University of Cambridge researchers have developed a robot capable of reading braille at approximately twice the typical speed of humans.
Human fingertips are extremely sensitive, able to detect the tiniest changes in the texture of a material or know how much force to use when grasping an object. Reproducing these intuitive abilities in a robotic hand – especially in an energy-efficient way – is a long-standing challenge.
“The softness of human fingertips is one of the reasons we’re able to grip things with the right amount of pressure,” said Parth Potdar, first author of the paper describing the project. “For robotics, softness is a useful characteristic, but you also need lots of sensor information, and it’s tricky to have both at once, especially when dealing with flexible or deformable surfaces.”
The researchers aimed to mimic human behaviour more accurately than existing robotic braille readers.

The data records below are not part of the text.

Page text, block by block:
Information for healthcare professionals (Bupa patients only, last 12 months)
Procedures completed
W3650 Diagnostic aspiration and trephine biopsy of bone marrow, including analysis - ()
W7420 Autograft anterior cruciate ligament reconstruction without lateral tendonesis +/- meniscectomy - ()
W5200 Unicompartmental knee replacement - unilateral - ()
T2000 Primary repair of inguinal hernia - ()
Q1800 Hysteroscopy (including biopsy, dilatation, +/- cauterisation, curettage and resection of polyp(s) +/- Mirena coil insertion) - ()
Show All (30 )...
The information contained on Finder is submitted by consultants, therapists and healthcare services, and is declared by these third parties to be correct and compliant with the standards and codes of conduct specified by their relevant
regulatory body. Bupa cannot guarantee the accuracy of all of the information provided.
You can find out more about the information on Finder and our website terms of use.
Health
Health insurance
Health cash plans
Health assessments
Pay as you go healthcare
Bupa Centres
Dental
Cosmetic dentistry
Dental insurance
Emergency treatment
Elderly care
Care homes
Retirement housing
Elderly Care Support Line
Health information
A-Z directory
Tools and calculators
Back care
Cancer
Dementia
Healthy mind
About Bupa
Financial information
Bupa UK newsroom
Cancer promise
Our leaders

“There are existing robotic braille readers, but they only read one letter at a time, which is not how humans read,” said co-author David Hardman. “Existing robotic braille readers work in a static way: they touch one letter pattern, read it, pull up from the surface, move over, lower onto the next letter pattern, and so on. We want something that’s more realistic and far more efficient.”

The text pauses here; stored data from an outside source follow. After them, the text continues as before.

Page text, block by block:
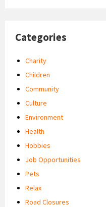
Categories
Charity
Children
Community
Culture
Environment
Health
Hobbies
Job Opportunities
Pets
Relax
Road Closures

Their robot reads using a combination of information from the camera embedded in its ‘fingertip’ and an additional off-the-shelf sensor.
One of the major challenges for the team was that a lot of image processing was required to remove motion blur. They developed a machine-learning algorithm to help the robot ‘deblur’ the images before the sensor attempted to recognise the letters, training it on a set of sharp images of braille with a fake blurring effect applied. After the algorithm had learnt to deblur the letters, they used a computer vision model to detect and classify each character.

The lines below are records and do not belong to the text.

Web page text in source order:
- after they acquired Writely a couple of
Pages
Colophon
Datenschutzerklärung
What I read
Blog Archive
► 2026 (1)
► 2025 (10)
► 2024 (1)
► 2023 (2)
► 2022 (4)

They tested the reader by sliding it along rows of braille characters and found it could read 315 words per minute with 87% accuracy – around twice as fast and just as accurate as a human braille reader.
“Considering that we used fake blur to train the algorithm, it was surprising how accurate it was at reading braille,” said Hardman. “We found a nice trade-off between speed and accuracy, which is also the case with human readers.”
Although the robot was not developed as an assistive technology, the researchers say that – thanks to the high sensitivity required to read braille – this is an ideal test in the development of robotic hands with comparable sensitivity to human fingertips.
Potdar added: “Braille reading speed is a great way to measure the dynamic performance of tactile sensing systems, so our findings could be applicable beyond braille, for applications like detecting surface textures or slippage in robotic manipulation.”